The two pieces of logic can use the same activation values as their input. For example, suppose they both (independently) cause failure if a certain activation value is above some threshold. (In which case each piece of logic “ruins” a different critical activation value).
I confess I’m confused as to how the network gradient hacks to create these redundant mechanisms in the first place? Since one of them seems completely useless unless designed deliberately.
Are you saying that such a mechanism occurs by coincidence, or that it’s actively constructed?
It seems like for all the intermediate steps, all consumers of the almost-identical subnetworks would naturally just pick one and use that one, since it was slightly closer to what the consumer needed.
The two pieces of logic can use the same activation values as their input. For example, suppose they both (independently) cause failure if a certain activation value is above some threshold. (In which case each piece of logic “ruins” a different critical activation value).

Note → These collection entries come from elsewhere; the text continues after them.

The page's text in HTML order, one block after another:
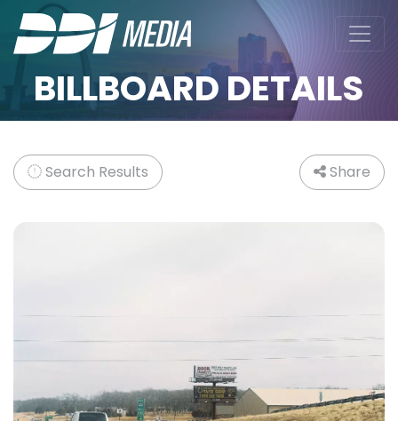
BILLBOARD DETAILS
Search Results Share
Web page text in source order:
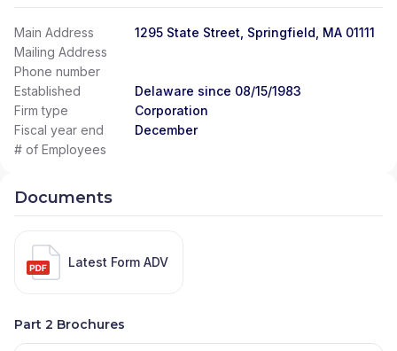
Main Address
1295 State Street, Springfield, MA 01111
Mailing Address
Phone number
Established
Delaware since 08/15/1983
Firm type
Corporation
Fiscal year end
December
# of Employees
Documents
Latest Form ADV
Part 2 Brochures

In that case, gradient descent will reduce the weights that are used to calculate that specific activation value.
I confess I’m confused as to how the network gradient hacks to create these redundant mechanisms in the first place? Since one of them seems completely useless unless designed deliberately.
Suppose that each subnetwork does general reasoning and thus up until some point during training the subnetworks are useful for minimizing loss.
Are you saying that such a mechanism occurs by coincidence, or that it’s actively constructed? It seems like for all the intermediate steps, all consumers of the almost-identical subnetworks would naturally just pick one and use that one, since it was slightly closer to what the consumer needed.